The correct order of bond dissociation enthalpy of halogens is :

• A. $Cl _{2}> F _{2}> Br _{2}> I _{2}$
• B. $I _{2}> Br _{2}> Cl _{2}> F _{2}$
• C. $Cl _{2}> Br _{2}> F _{2}> I _{2}$
• D. $F _{2}> Cl _{2}> Br _{2}> I _{2}$

Answer 1

The Correct Option is C

The bond dissociation enthalpy refers to the energy required to break the bond between two atoms in a molecule. In the case of diatomic halogens (X₂ molecules), this enthalpy helps determine the strength of the bond between two halogen atoms. The order of bond dissociation enthalpy for halogens is determined by a combination of atomic size, bond length, and bond strength.

Let's analyze the bond dissociation enthalpies of the halogens:

• Fluorine (F₂): Despite being a small atom with high electronegativity, its bond dissociation enthalpy is relatively lower because of the electron-electron repulsions in its small molecule.
• Chlorine (Cl₂): Exhibits the highest bond dissociation enthalpy among halogens due to optimal bond length and strong bond strength with minimal repulsion.
• Bromine (Br₂): Has a moderate bond dissociation enthalpy due to increased atomic size compared to Cl₂, resulting in a weaker bond than chlorine but stronger than iodine.
• Iodine (I₂): Has the lowest bond dissociation enthalpy among the common halogens due to the large atomic size, resulting in a longer and weaker bond.

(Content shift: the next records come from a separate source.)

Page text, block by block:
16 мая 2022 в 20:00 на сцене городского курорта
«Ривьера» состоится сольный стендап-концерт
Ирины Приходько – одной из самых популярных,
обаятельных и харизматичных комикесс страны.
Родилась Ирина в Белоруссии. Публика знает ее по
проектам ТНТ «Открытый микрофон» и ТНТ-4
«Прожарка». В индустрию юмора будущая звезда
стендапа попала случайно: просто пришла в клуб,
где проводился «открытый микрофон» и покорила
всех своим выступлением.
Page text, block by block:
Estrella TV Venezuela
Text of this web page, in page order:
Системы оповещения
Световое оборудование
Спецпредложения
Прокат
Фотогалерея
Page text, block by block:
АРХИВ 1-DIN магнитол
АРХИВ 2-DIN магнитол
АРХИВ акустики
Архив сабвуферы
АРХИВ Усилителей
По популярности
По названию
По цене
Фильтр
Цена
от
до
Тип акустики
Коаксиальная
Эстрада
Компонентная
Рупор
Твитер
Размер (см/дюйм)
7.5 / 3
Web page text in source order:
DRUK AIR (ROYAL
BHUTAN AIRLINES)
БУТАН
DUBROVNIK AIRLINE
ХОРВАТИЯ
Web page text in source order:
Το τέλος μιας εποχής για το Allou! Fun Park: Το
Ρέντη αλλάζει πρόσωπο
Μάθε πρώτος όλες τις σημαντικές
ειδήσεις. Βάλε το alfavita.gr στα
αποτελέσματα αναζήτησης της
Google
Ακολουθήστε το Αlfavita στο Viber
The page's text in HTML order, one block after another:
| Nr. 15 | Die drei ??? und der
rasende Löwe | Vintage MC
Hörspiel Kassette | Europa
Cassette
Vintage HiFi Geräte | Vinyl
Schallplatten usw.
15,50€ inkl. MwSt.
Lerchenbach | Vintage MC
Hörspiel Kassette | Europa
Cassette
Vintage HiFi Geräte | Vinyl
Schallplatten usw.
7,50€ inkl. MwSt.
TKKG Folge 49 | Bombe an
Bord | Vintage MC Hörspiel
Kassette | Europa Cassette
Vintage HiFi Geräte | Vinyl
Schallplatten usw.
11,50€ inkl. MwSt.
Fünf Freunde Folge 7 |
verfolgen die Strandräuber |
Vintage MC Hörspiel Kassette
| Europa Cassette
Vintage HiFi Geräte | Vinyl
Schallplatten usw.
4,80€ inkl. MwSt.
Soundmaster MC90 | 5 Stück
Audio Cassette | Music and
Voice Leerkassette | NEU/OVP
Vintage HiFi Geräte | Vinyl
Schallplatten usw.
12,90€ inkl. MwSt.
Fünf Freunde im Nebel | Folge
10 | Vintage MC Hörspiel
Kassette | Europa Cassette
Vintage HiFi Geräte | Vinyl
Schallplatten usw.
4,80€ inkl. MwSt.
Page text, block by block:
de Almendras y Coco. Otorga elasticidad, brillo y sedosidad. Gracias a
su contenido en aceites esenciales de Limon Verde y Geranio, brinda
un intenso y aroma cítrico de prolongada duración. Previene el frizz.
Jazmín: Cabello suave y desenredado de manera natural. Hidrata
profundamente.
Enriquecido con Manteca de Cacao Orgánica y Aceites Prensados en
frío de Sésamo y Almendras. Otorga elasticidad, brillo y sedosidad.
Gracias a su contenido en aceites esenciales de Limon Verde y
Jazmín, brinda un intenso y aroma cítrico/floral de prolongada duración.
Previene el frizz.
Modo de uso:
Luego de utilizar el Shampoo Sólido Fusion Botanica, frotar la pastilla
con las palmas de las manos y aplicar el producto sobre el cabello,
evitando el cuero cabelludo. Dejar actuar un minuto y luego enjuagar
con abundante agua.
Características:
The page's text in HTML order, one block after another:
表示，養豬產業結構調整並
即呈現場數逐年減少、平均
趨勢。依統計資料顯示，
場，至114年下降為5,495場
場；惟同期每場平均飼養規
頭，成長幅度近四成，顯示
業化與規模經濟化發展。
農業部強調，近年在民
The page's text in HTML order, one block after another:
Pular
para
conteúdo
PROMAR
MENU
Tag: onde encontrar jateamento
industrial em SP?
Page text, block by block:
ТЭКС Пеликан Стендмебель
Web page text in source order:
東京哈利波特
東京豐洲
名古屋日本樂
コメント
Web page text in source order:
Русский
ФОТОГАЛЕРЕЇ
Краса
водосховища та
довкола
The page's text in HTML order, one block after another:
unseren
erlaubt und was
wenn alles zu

From the above analysis, the correct order of bond dissociation enthalpy of halogens is:

\(Cl _{2}> Br _{2}> F _{2}> I _{2}\)

Let's examine why the other options are incorrect:

• \(Cl _{2}> F _{2}> Br _{2}> I _{2}\): Incorrect because F₂ has more repulsion and consequently less bond strength than Br₂, and thus cannot have greater bond enthalpy.
• \(I _{2}> Br _{2}> Cl _{2}> F _{2}\): Incorrect as I₂ cannot have greater enthalpy due to its weak bond strength.
• \(F _{2}> Cl _{2}> Br _{2}> I _{2}\): Incorrect because Cl₂ has higher enthalpy compared to F₂ due to optimal bond length and fewer repulsions.

Thus, the correct answer is indeed \(Cl _{2}> Br _{2}> F _{2}> I _{2}\).